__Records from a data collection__

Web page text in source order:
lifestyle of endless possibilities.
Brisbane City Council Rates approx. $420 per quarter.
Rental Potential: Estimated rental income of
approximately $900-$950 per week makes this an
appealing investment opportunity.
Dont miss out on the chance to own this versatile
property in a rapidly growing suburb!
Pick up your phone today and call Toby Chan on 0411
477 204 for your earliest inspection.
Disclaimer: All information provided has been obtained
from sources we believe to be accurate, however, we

==

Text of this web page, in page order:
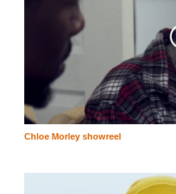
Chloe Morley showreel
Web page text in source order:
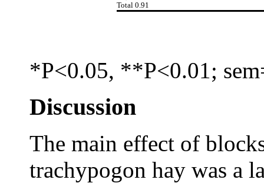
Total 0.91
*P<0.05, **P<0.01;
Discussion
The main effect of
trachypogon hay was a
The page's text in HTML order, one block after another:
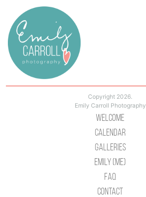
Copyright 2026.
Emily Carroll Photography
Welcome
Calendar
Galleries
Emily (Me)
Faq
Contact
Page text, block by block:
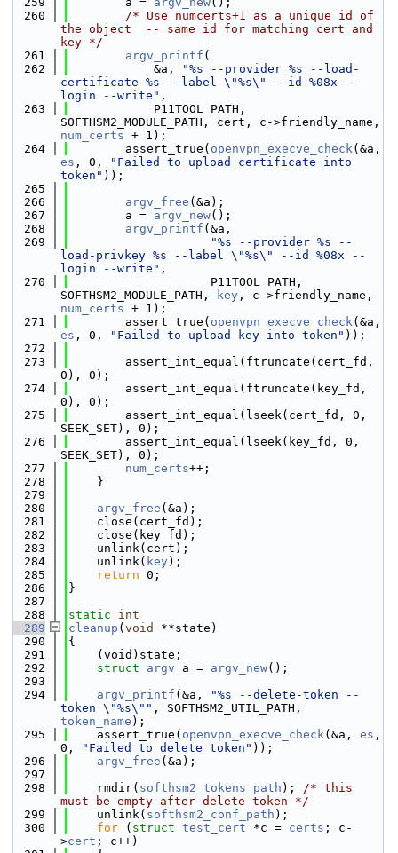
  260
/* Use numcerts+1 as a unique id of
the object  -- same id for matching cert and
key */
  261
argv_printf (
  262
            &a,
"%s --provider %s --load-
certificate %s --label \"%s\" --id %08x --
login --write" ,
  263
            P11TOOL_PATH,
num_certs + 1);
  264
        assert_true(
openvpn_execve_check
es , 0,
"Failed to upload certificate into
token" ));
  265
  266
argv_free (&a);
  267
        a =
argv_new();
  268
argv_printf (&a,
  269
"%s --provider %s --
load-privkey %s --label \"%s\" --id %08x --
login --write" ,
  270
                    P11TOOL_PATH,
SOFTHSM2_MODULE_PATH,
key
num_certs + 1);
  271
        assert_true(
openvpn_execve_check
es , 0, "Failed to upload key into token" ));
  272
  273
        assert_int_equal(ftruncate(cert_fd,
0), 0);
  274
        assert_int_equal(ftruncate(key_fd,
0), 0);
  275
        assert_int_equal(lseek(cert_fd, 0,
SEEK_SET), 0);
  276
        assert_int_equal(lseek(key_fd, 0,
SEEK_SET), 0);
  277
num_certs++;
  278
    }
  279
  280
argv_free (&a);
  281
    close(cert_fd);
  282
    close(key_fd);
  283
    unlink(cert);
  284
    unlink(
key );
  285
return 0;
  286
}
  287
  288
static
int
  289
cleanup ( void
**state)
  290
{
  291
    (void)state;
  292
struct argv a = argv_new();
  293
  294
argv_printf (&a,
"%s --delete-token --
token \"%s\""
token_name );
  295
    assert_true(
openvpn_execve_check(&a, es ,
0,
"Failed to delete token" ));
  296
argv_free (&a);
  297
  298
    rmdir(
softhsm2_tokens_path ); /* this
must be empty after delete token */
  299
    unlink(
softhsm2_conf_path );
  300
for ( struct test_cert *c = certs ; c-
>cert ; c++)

__WORK TO COMPLETE__
Print the lines above from the one with "Pick up your" through the one with "from sources we", both included, exactly as written and nothing more.

__SOLUTION BELOW__
Pick up your phone today and call Toby Chan on 0411
477 204 for your earliest inspection.
Disclaimer: All information provided has been obtained
from sources we believe to be accurate, however, we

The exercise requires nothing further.